Search code examples
rggplot2ploteval

ggplots stored in plot list to respect variable values at time of plot generation within for loop


I have an elaborate plot routine that generates box plots with additional layers of scatter and adds them to a plot list.

The routine generates correct plots if they are created during the for loop directly via print(current_plot_complete).

However, if they are added to a plot list during the for loop which is printed only at the end, then the plots are incorrect: the final indices are used to generate all plots (instead of the current index at the time the plot is generated). This seems to be default ggplot2 behavior and I am looking for a solution to circumvent it in the current use case.

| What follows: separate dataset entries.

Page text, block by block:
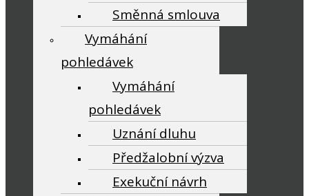
Směnná smlouva
Vymáhání
pohledávek
Vymáhání
pohledávek
Uznání dluhu
Předžalobní výzva
Exekuční návrh
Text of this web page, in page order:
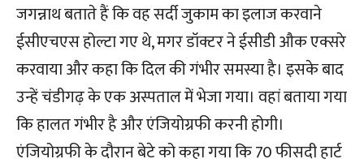
जगन्नाथ बताते हैं कि वह सर्दी जुकाम का इलाज करवाने
ईसीएचएस होल्टा गए थे, मगर डॉक्टर ने ईसीडी औक एक्सरे
करवाया और कहा कि दिल की गंभीर समस्या है। इसके बाद
उन्हें चंडीगढ़ के एक अस्पताल में भेजा गया। वहां बताया गया
कि हालत गंभीर है और एंजियोग्रफी करनी होगी।
एंजियोग्रफी के दौरान बेटे को कहा गया कि 70 फीसदी हार्ट

The issue seems to be within y = eval(parse(text=(paste0(COL_i)))) where the global environment is used (and thus the final index value) instead of the current values at the time of loop execution.

I tried various approaches to make eval() use the correct variable values, e.g. local(…) or specifying the environment – but without success.

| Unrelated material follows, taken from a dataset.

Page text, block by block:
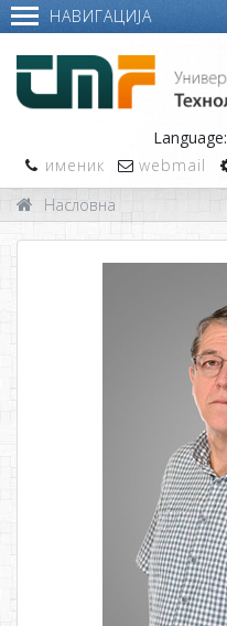
НАВИГАЦИЈА
Language:
именик webmail
Насловна

A very simplified MWE is provided below.

enter image description here

MWE

The original routine is much more elaborate than this MWE such that the for loop can not be replaced easily with members of the apply family.

# create some random data
data_temp <- data.frame(
"a" = sample(x = 1:100, size  = 50),
"b" = rnorm(n = 50, mean = 45, sd = 1),
"c" = sample(x = 20:70, size  = 50), 
"d" = rnorm(n = 50, mean = 40, sd = 15),
"e" = rnorm(n = 50, mean = 50, sd = 10),
"f" = rnorm(n = 50, mean = 45, sd = 1),
"g" = sample(x = 20:70, size  = 50)
)
COLs_current <- c("a", "b", "c", "d", "e") # define COLs of data to include in box plots
choice_COLs <- c("a", "d")      # define COLs of data to add scatter to

plot_list <- list(NA)
plot_index <- 1

for (COL_i in choice_COLs) {

  COL_i_index <- which(COL_i == COLs_current)

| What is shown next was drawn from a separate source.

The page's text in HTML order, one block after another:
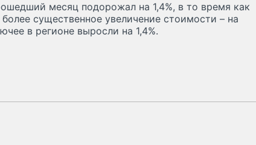
месяц подорожал на 1,4%, в то время как
существенное увеличение стоимости – на
в регионе выросли на 1,4%.

  # Generate "basis boxplot" (to plot scatterplot on top)
  boxplot_scores <- data_temp %>% 
    gather(COL, score, all_of(COLs_current)) %>%
    ggplot(aes(x = COL, y = score)) +
    geom_boxplot() 

  # Get relevant data of COL_i for scattering: data of 4th quartile
  quartile_values <- quantile(data_temp[[COL_i]])
  threshold <- quartile_values["75%"]           # threshold = 3. quartile value
  data_temp_filtered <- data_temp %>%
    filter(data_temp[[COL_i]] > threshold) %>%  # filter the data of the 4th quartile
    dplyr::select(COLs_current)                 

  # Create layer of scatter for 4th quartile of COL_i
  scatter_COL_i <- geom_point(data=data_temp_filtered, mapping = aes(x = COL_i_index, y = eval(parse(text=(paste0(COL_i))))), color= "orange")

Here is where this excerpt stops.